Somebody once said to Brooke Grucella: "Your colors are like taffy. You could almost eat it."
The Tucson artist says it was the best compliment she ever got. "That's how I feel about work that you like and admire. You just want to eat it. You want to ingest every detail of it. You're enveloped."
Enveloping people is what Brooke does, with art painted directly onto massive pieces of MDF, or sometimes onto walls, in a style that is somewhere along a continuum of graffiti, murals and comic books.
She picks up what she calls the "oops" house paint that people return to DIY stores, "because why let it go to waste, and sometimes those colors are really unusual". She adds acrylic paint, and sometimes ink and Sharpie pen, and she draws on the influences of her southern California upbringing - surf culture, graffiti and comics - to produce pop-arty images, statements on community, sexuality and "breaking from the system".
Brooke, a graduate of Arizona State University, didn't entirely break from the system herself. She says her brother summed her up exactly when he once said: "In a family of rock stars you are a roadie."
"I'm a nerd. I gravitate towards people on the fringes of the system, who do their own thing. But I don't think I'm quite on the outside that I aspire to," she says.

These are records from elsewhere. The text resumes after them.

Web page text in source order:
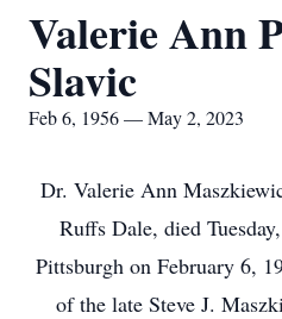
Valerie Ann
Slavic
Feb 6, 1956 — May 2, 2023
Dr. Valerie Ann
Ruffs Dale, died
Pittsburgh on February 6,
of the late Steve J.
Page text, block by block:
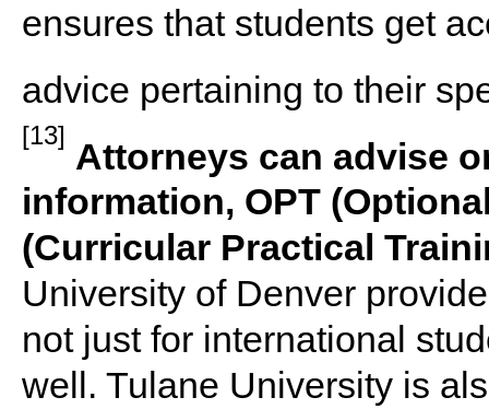
ensures that students get
advice pertaining to their
[13] Attorneys can advise
information, OPT
(Curricular Practical
University of Denver
not just for international
well. Tulane University is

Which is where the art comes in.
She grew up in Simi Valley, 45 minutes from Los Angeles, a place that prides itself on is clean air, good schools and low crime rates, famous for not much more than the fact it hosted the Rodney King trials.
On school field trips to L.A., she was drawn to the graffiti art around the canals and Venice Beach. "I was captivated by the fact that they were accessible to everybody," says Brooke.

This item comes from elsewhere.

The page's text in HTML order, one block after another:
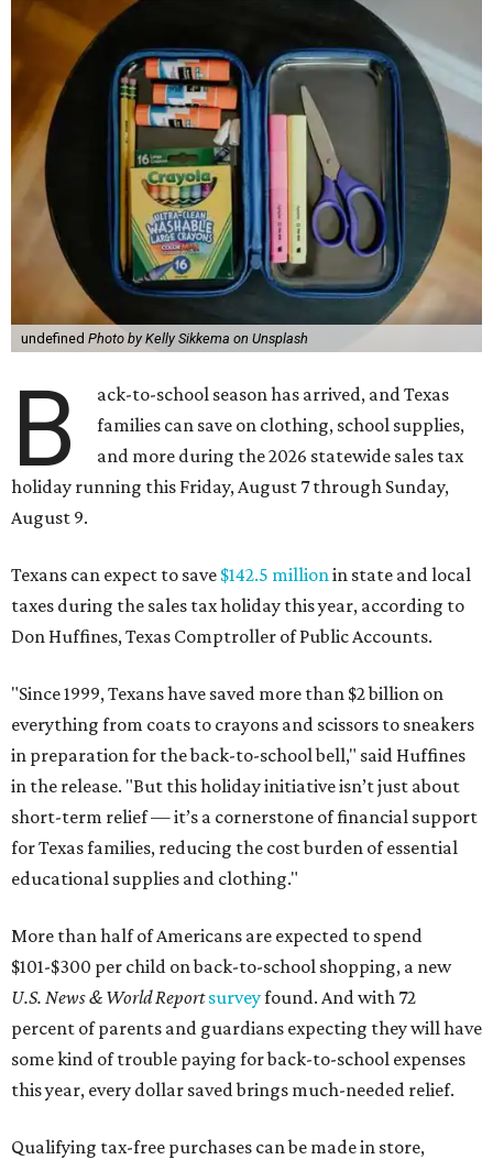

"My family were not a family to go to LACMA or MOCA or any of the other places that are so accessible." So Brooke found art on walls, on the bottom of surfboards, and in comics. "We had a comic bookshop right up the way from our house. I read Image and the Marvel comics. I was enamored by Wolverine."
The store had a section that displayed customers' drawings, and it would always be a thrill for her when, aged 12 or 13, her copied drawings from the comics she was reading made it to that wall.

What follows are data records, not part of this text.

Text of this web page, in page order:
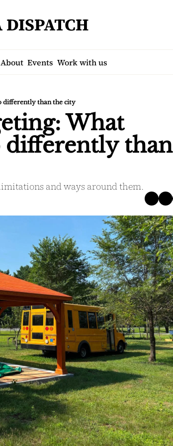
DISPATCH
About Events Work with us
differently than the city
What
differently than
and ways around them.
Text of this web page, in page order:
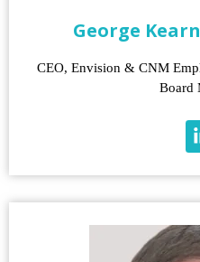
George
CEO, Envision & CNM
Board
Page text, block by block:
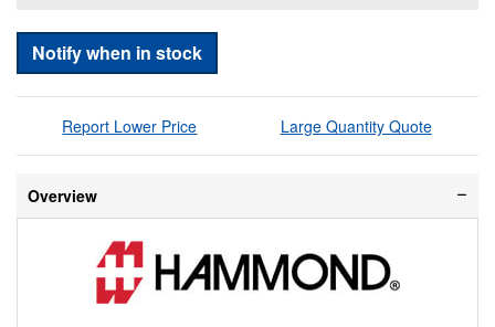
Notify when in stock
Report Lower Price Large Quantity Quote
Overview
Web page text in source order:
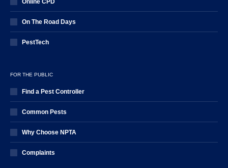
Online CPD
On The Road Days
PestTech
FOR THE PUBLIC
Find a Pest Controller
Common Pests
Why Choose NPTA
Complaints
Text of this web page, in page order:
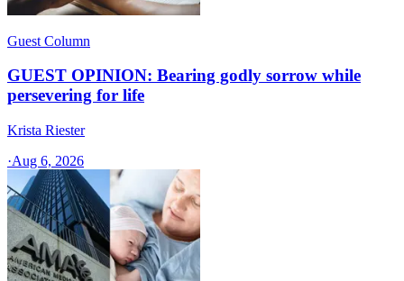
Guest Column
GUEST OPINION: Bearing godly sorrow while
persevering for life
Krista Riester
·Aug 6, 2026

Now 33, her work is hitting walls all over, including galleries in Los Angeles, Washington D.C., San Francisco, and Tucson's Obsidian Gallery.
It's also at the new Session Yoga in Tucson's BroadwayVillage, owned by Brooke's friend Chelsea Lucas.
Chelsea and co-owner Kristin Horton commissioned Brooke to paint one of the walls in the studio. What emerged was a vivid show of some of the words that inspire the whole staff there: 'happiness', 'music', 'vinyasa', 'connect'.
Brooke moved to Tucson in 2006 for a job as professor of practice and curator of the School of Art at the University of Arizona. She makes time in the evenings and the Friday afternoons she gets off early from work to paint almost every day, in the half of her garage that she has turned into a studio. She prefers painting huge pieces; the space frees her up to have more fun, she says. And she favors painting directly onto MDF than onto canvas. "Sometimes I leave the wood exposed and sometimes there are scratch marks. That creates texture."
In a show she takes part in next week at Legend City Studios in Phoenix, she has deliberately torn parts of the MDF and folded it into the work itself.
There is a "dark humor" to her pieces, she says. When commissioned by the Art Whino Gallery in Washington D.C. to do the 8ft by 20ft piece shown on our home page, she was asked to come up with something happy and lively. Sponsors of the show were SoBe and Vitamin Water. She says she had trouble, not just with the happiness element of it, but being told what to do. "To be forced into a kind of theme was the biggest challenge."
The result was a painting inspired by the song 'You Should be Dancing' by the Bee Gees. "Yeah well, my taste in music is eclectic," she laughs.